Johan sudah bersandar lemah. Nafasnya sudah berada diujung hidung. Matanya hanya bisa membuka dan menutup lemah. Tidak sadarkan diri, Johan sekarat. Dalam luka dan sakitnya, ribuan lalat terus menutupi tubuhnya yang tidak bergerak sama sekali. Beberapa lalat bahkan masuk ke dalam mulut dan hidungynya. Mati rasa, Johan hanya bisa melenguh serupa sapi.
Lenguhan Johan bahkan nyaris tidak bisa didengar Mariam. Begitu lemah, begitu sekarat Johan dalam kesakitan. Begitu membangkai Johan dalam kepedihan.Â
'Anakku…anakku…Ema istriku…Maafkan ayah' Johan sadar dalam sekaratnya.
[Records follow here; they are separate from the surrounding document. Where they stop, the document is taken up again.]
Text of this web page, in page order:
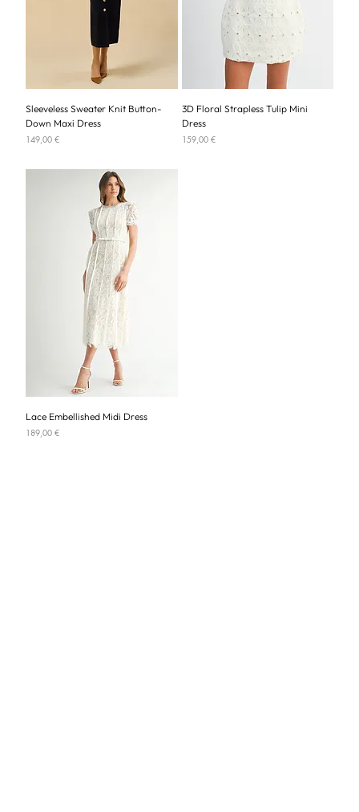
Sleeveless Sweater Knit Button-
Down Maxi Dress
Price
149,00 €
3D Floral Strapless Tulip Mini
Dress
Price
159,00 €
Lace Embellished Midi Dress
Price
189,00 €
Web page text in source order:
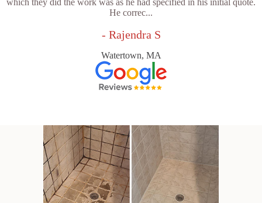
which they did the work was as he had specified in his initial quote.
He correc...
- Rajendra S
Watertown, MA
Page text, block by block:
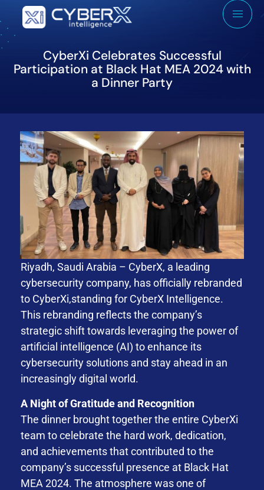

Hatinya menangis sedih saat ribuan wajah anak-anak cerianya melintasi fikirnya yang semakin gelap.
'Maafkan ayah, kaka Fitra. Maafkan ayah, ade Linda. Maafkan aku istriku. Sudah banyak kebusukan yang ayah sembunyikan untuk kalian.Inilah balasannya. Ayah tahu. Ayah minta maaf…' beriring pula rintihan lemah, Johan mati dengan ribuan lalat mendekap jasadnya. Bukan orang-orang tercinta yang membekapnya. Malah kebusukannya sendiri.
 "Johan? Johan?? Kau mati atau masih hidup? Johan!" sekuat suaranya Mariam memanggil Johan.
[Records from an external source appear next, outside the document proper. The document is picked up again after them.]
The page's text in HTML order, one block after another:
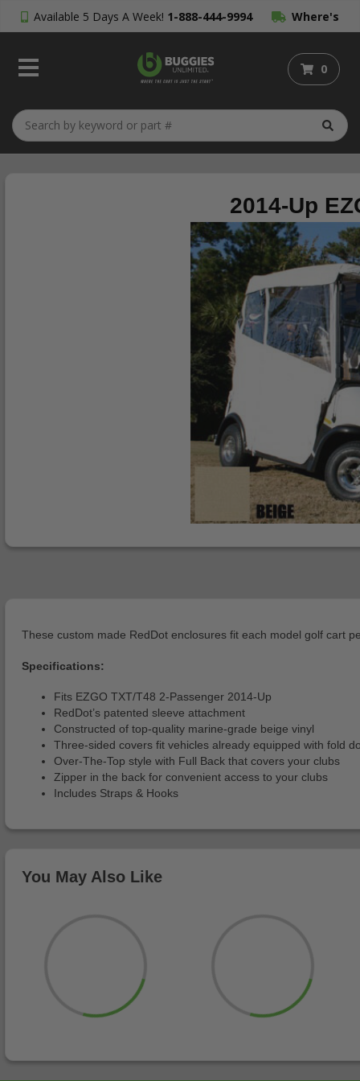
Available 5 Days A Week! 1-888-444-9994 Where's
My Order?
0
2014-Up
These custom made RedDot enclosures fit each model golf cart
Specifications:
Fits EZGO TXT/T48 2-Passenger 2014-Up
RedDot’s patented sleeve attachment
Constructed of top-quality marine-grade beige vinyl
Three-sided covers fit vehicles already equipped with fold
Over-The-Top style with Full Back that covers your clubs
Zipper in the back for convenient access to your clubs
Includes Straps & Hooks
You May Also Like
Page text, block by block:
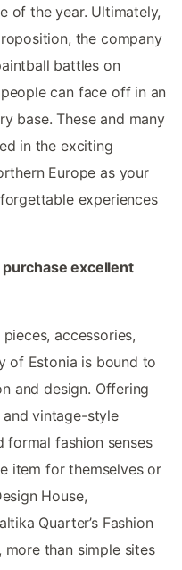
of the year. Ultimately,
the company
battles on
can face off in an
base. These and many
in the exciting
Europe as your
experiences
purchase excellent
accessories,
of Estonia is bound to
and design. Offering
vintage-style
formal fashion senses
item for themselves or
House,
Quarter’s Fashion
than simple sites

Ribuan lalat mengiringi Johan dengan kebusukannya ke kematian. Walau sisi manusia Johan masih bisa meminta maaf atas perilakunya, namun semua terlambat.
 * * *
 "Target H sudah terlihat bu W.? Segera disergap?" Nik berkata perlahan di HP-nya.
"Tunggu instruksi Nik. Jangan tergesa dan ceroboh! Masih ada pegawainya di belakang." ucap W. tegas.
Target H atau Hendra adalah pejabat pemerintah terkemuka di kota. Sepak terjangnya sebagai pejabat guna membantu dan membangun rumah sakit kota tidak bisa dipungkiri. Walau usahanya lebih banyak korupsi sana-sini. Mungkin isi rumahnya Hendra lebih mewah dari rumah sakit kota.
"Bergerak sekarang Nik!" perintah W. di telepon.